Плечи, спина, грудь. Шея, затылок, лицо. Даже уши. Кожу немилосердно жгло. Жажда затмевала сознание. Жажда жила уже во всём теле. В горле было не больше влаги, чем в этом песке. Глаза высохли. Под веки будто пыли сыпанули щедрой рукой.
Ноги удавалось только волочь за собой, а не шагать. Скоро упаду и поползу. И всё же. Всё же мой план сработал — я ведь всё ещё иду. Силы остались. Подгоревшая кожа не успеет стать сгоревшей — за ночь она впитает в себя солнце без остатка.
Сев, там где остановилась, едва заставила себя всё же просто сидеть, а не падать.
Скоро будет закат. Час-полтора. Я шла весь полный день. Медленно и кое-как, но без остановок. Кеды удобные, но стопы болят немилосердно.
"Как бы не было маршевого перелома" — рискнула вылезти паранойя. И тут же скрылась под моим скептическим взглядом. Какая разница, будет у меня перелом или не будет, если я не выйду из пустыни?
Десять минут без движения. Медленно вытащив свою одежду, по-очереди облачилась во все вещи. Даже перчатки на руки и капюшон затянула. Только после этого я позволила себе лечь на песок. И вырубилась, то ли уснув, то ли потеряв сознание...
Сыча охватило беспокойство. Связь с маленьким караваном никак не удавалось наладить, в Дазу они до сих пор не прибыли. Время, конечно, ещё было, но зная Тима, привыкшего сроки сокращать за счёт гонки, Сыч забеспокоился, когда в условленное время никто не вышел на связь. Сегодня в шесть вечера истёк контрольный срок.
— Витя, — устало и как-то обречённо позвал начальник лагеря своего геолога, связиста и безопасника в одном лице. — Объявляй караван в розыск.
— Я уже объявил, Саныч, — даже тени обычного веселья не было ни в голосе ни в лице Виктора. — Ещё утром. В головной офис всю информацию передал.

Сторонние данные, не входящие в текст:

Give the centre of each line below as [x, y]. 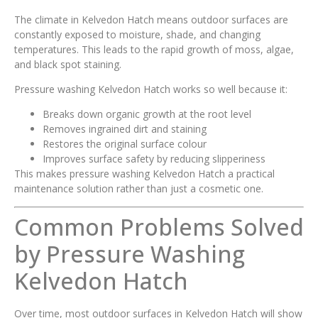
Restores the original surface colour [125, 144]
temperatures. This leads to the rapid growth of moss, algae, [154, 49]
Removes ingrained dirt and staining [125, 129]
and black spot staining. [68, 64]
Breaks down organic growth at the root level [147, 114]
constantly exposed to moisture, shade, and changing [137, 34]
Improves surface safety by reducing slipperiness [154, 159]
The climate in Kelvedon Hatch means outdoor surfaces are [151, 19]
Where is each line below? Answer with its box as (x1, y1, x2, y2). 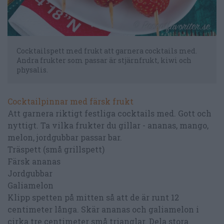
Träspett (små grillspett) (7, 144, 104, 155)
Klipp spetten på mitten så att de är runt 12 (7, 192, 179, 203)
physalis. (16, 65, 48, 75)
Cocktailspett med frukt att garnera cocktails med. (16, 46, 197, 56)
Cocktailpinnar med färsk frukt (7, 96, 133, 107)
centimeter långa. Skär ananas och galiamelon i (7, 204, 199, 215)
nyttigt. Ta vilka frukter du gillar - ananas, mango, (7, 120, 208, 131)
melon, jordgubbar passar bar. (7, 132, 122, 143)
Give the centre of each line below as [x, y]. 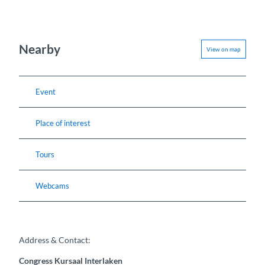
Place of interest [63, 123]
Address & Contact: [55, 240]
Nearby [40, 49]
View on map [224, 49]
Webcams [52, 185]
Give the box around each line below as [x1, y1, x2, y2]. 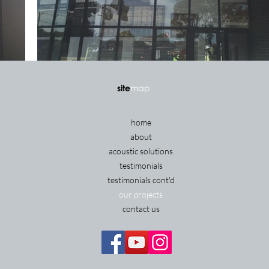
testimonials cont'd [107, 175, 175, 186]
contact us [122, 204, 160, 214]
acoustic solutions [109, 146, 174, 157]
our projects [119, 189, 163, 200]
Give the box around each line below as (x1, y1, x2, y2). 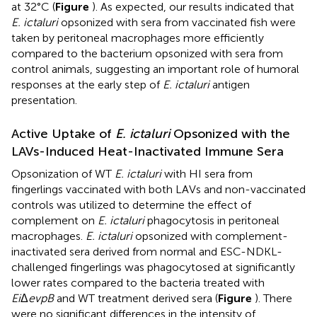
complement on (11, 213, 98, 227)
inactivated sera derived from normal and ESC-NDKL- (11, 244, 282, 258)
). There (255, 291, 292, 305)
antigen (209, 77, 250, 91)
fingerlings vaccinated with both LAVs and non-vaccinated (11, 182, 306, 196)
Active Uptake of (11, 125, 115, 142)
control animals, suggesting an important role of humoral (11, 62, 299, 76)
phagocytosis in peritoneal (144, 213, 279, 227)
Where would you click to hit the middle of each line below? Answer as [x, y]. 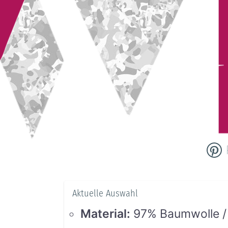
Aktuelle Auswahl [105, 193]
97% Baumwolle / [180, 213]
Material [104, 213]
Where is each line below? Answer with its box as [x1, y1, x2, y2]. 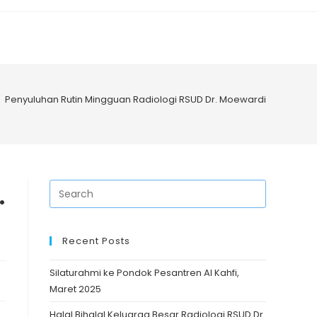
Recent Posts [62, 234, 130, 248]
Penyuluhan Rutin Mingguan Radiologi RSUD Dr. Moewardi [5, 93, 266, 106]
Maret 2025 [50, 282, 101, 296]
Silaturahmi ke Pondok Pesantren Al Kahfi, [50, 266, 239, 279]
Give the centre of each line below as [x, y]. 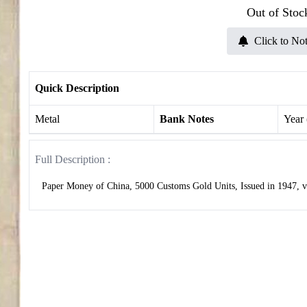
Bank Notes [186, 119]
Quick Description [77, 88]
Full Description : [73, 159]
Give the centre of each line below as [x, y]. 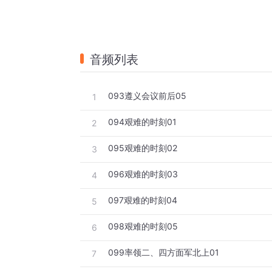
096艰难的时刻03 [143, 174]
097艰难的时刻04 [143, 200]
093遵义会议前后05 [147, 96]
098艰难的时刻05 [143, 226]
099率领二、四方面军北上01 [164, 253]
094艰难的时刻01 [142, 122]
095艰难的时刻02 [143, 148]
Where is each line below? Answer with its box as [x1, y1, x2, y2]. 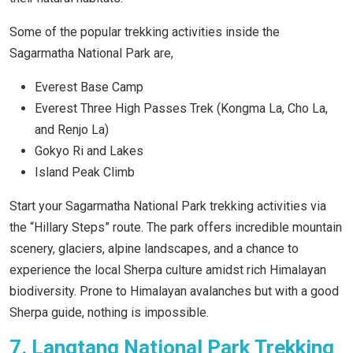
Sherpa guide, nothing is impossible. [9, 305, 212, 321]
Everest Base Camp [35, 80, 143, 95]
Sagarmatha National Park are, [9, 46, 176, 61]
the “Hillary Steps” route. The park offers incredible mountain [9, 220, 342, 236]
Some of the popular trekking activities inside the [9, 24, 280, 40]
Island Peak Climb [35, 165, 135, 180]
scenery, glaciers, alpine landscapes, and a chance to [9, 241, 299, 257]
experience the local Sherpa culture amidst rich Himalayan [9, 262, 326, 278]
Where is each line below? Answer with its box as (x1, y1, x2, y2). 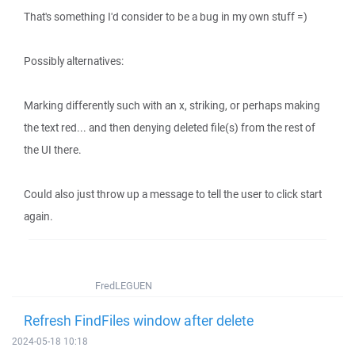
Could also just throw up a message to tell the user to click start (24, 187, 322, 201)
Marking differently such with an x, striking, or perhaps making (24, 98, 320, 113)
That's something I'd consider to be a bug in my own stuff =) (24, 10, 307, 24)
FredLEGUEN (95, 279, 152, 292)
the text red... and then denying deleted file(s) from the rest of (24, 120, 315, 135)
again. (24, 209, 53, 223)
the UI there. (24, 143, 82, 157)
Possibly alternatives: (24, 54, 124, 68)
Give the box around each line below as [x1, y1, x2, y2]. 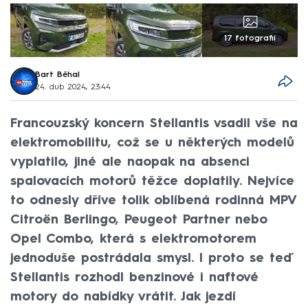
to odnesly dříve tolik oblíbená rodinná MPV [10, 194, 296, 207]
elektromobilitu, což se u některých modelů [10, 136, 294, 149]
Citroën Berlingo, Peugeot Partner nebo [10, 213, 267, 226]
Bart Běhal [35, 71, 80, 80]
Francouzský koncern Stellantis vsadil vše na [10, 117, 298, 130]
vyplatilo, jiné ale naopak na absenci [10, 155, 250, 168]
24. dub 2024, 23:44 [35, 83, 111, 92]
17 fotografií [223, 34, 276, 43]
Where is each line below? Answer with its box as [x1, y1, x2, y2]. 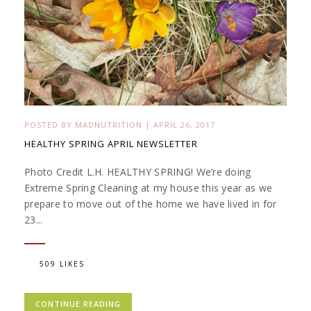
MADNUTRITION [75, 119, 142, 130]
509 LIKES [40, 258, 85, 269]
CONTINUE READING [35, 298, 121, 309]
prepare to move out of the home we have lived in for [24, 196, 277, 210]
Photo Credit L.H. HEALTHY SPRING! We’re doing [24, 165, 251, 178]
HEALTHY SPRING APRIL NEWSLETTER [24, 137, 198, 150]
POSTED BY [24, 119, 75, 130]
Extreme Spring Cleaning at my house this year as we [24, 180, 273, 194]
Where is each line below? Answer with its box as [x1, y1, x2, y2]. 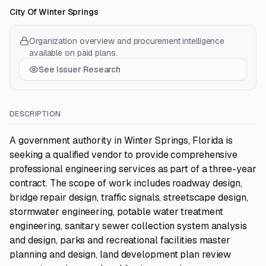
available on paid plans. [29, 47, 118, 58]
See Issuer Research [39, 64, 121, 75]
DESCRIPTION [9, 109, 61, 119]
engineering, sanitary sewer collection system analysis [9, 220, 247, 232]
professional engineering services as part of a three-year [9, 163, 256, 175]
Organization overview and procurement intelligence [29, 36, 225, 46]
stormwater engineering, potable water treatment [9, 205, 223, 218]
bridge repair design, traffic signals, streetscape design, [9, 191, 248, 204]
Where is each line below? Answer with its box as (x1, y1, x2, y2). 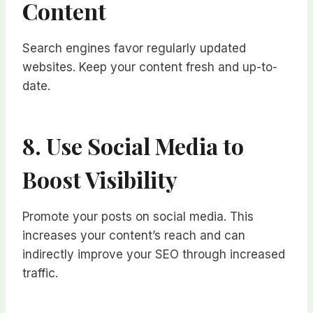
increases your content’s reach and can (22, 228, 245, 243)
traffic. (22, 266, 58, 281)
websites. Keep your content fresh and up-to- (22, 60, 277, 75)
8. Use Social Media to (22, 131, 244, 161)
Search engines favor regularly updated (22, 41, 246, 56)
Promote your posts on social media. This (22, 210, 254, 224)
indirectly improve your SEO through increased (22, 247, 285, 262)
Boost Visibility (22, 164, 177, 195)
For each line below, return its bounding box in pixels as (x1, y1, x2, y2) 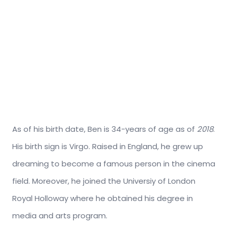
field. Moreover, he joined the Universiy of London (12, 175, 195, 186)
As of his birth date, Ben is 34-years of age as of (12, 123, 197, 134)
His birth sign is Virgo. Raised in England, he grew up (12, 140, 203, 152)
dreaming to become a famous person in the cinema (12, 158, 215, 169)
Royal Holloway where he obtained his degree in (12, 192, 193, 204)
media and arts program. (12, 210, 107, 221)
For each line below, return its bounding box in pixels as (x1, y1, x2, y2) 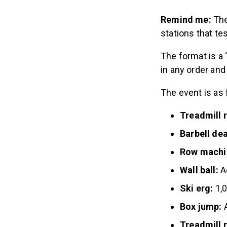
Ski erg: (180, 182, 213, 194)
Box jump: (180, 201, 222, 212)
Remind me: (161, 14, 213, 25)
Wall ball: (180, 164, 220, 175)
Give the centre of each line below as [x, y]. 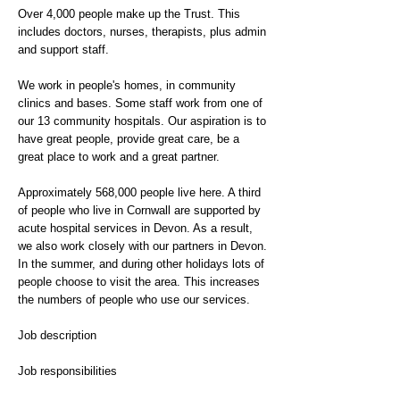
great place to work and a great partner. [119, 157]
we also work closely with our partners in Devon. [142, 246]
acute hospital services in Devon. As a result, [135, 228]
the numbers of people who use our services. [134, 300]
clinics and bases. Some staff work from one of [140, 103]
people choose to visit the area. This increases [139, 282]
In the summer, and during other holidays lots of [141, 264]
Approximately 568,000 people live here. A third [139, 192]

Начальник только кивнул. Сел в своё походное кресло и погрузился в невесёлые думы. Он уже почти наверняка знал, что случилось. Духаль. Проклятая Духаль...
Холодно. Просыпаться ужасно не хотелось, но холодно было очень. Болящее, тянувшее каждую мышцу, каждое сухожилие тело действовало больше на рефлексах. Само село, само достало почти пустой бутылёк, аккуратно отправило под язык одну капельку.
Не убирая в карман бутылёк, я смотрела на свои руки в тусклом свете луны. Какие они жалкие и тонкие.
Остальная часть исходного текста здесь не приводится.